Extracted records
☆ ☆ ☆ ☆ ☆

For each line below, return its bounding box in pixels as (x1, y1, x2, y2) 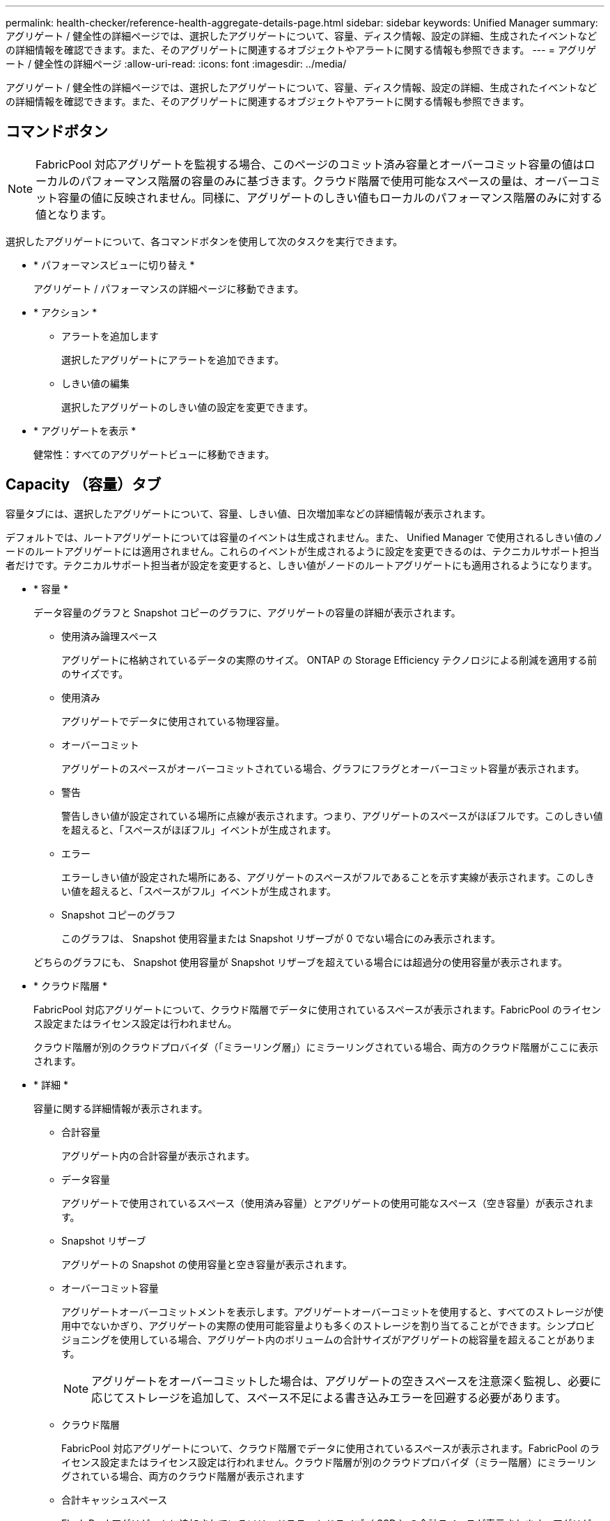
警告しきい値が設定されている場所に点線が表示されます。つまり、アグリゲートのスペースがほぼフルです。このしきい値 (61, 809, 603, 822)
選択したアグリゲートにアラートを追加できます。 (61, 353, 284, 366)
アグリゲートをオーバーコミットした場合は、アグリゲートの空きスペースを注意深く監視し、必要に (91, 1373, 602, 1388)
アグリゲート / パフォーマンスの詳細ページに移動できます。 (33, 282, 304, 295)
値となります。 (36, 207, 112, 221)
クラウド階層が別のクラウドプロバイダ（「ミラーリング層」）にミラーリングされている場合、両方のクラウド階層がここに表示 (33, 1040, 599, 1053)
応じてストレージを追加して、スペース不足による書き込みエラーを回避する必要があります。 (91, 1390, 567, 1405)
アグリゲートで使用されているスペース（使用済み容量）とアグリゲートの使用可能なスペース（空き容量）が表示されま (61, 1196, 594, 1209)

☆ ☆ ☆ ☆ ☆

Work request
All that is needed is an exact copy of the entries above, minus the pictures.

Answer space
For each line below, return its bounding box in pixels as (x1, y1, x2, y2) 
警告しきい値が設定されている場所に点線が表示されます。つまり、アグリゲートのスペースがほぼフルです。このしきい値 (61, 809, 603, 822)
選択したアグリゲートにアラートを追加できます。 (61, 353, 284, 366)
アグリゲートをオーバーコミットした場合は、アグリゲートの空きスペースを注意深く監視し、必要に (91, 1373, 602, 1388)
アグリゲート / パフォーマンスの詳細ページに移動できます。 (33, 282, 304, 295)
値となります。 (36, 207, 112, 221)
クラウド階層が別のクラウドプロバイダ（「ミラーリング層」）にミラーリングされている場合、両方のクラウド階層がここに表示 (33, 1040, 599, 1053)
応じてストレージを追加して、スペース不足による書き込みエラーを回避する必要があります。 (91, 1390, 567, 1405)
アグリゲートで使用されているスペース（使用済み容量）とアグリゲートの使用可能なスペース（空き容量）が表示されま (61, 1196, 594, 1209)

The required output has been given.